Directions for the data below: repeat exactly the lines from the one with "Where is each" through the one with "we consider the element [4, 87, 79, 98]", both included, and omit all pictures.

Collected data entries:
<<<<
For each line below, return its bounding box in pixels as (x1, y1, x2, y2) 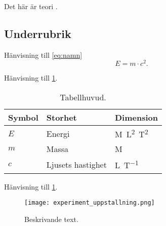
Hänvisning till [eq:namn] (4, 49, 82, 60)
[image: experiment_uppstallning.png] (24, 199, 155, 207)
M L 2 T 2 (114, 127, 148, 140)
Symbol (8, 111, 38, 124)
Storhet (46, 111, 77, 124)
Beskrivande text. (24, 213, 78, 224)
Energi (46, 127, 70, 139)
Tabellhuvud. (60, 91, 106, 103)
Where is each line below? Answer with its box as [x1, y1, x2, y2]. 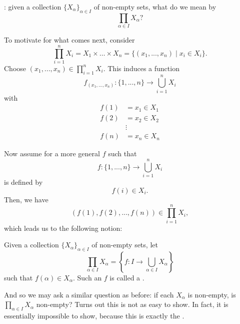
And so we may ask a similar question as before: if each [4, 289, 174, 299]
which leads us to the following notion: [4, 222, 122, 233]
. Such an [72, 272, 102, 282]
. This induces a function [103, 63, 179, 73]
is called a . [109, 272, 144, 282]
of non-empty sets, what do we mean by [93, 2, 216, 12]
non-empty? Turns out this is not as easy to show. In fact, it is [36, 299, 228, 309]
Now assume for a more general [4, 148, 100, 159]
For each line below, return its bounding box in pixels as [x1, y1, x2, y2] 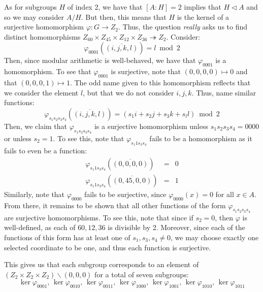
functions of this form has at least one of [4, 232, 130, 242]
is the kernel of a [177, 11, 229, 22]
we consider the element [4, 87, 79, 98]
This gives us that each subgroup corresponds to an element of [4, 259, 199, 270]
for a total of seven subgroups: [94, 269, 189, 279]
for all [215, 188, 234, 199]
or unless [4, 133, 31, 143]
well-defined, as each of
>>>>
Solved problem:
Where is each line below? Answer with its box as [x1, y1, x2, y2]. 
And so we may ask a similar question as before: if each [4, 289, 174, 299]
which leads us to the following notion: [4, 222, 122, 233]
. Such an [72, 272, 102, 282]
. This induces a function [103, 63, 179, 73]
is called a . [109, 272, 144, 282]
of non-empty sets, what do we mean by [93, 2, 216, 12]
non-empty? Turns out this is not as easy to show. In fact, it is [36, 299, 228, 309]
Now assume for a more general [4, 148, 100, 159]
For each line below, return its bounding box in pixels as [x1, y1, x2, y2] 
functions of this form has at least one of [4, 232, 130, 242]
is the kernel of a [177, 11, 229, 22]
we consider the element [4, 87, 79, 98]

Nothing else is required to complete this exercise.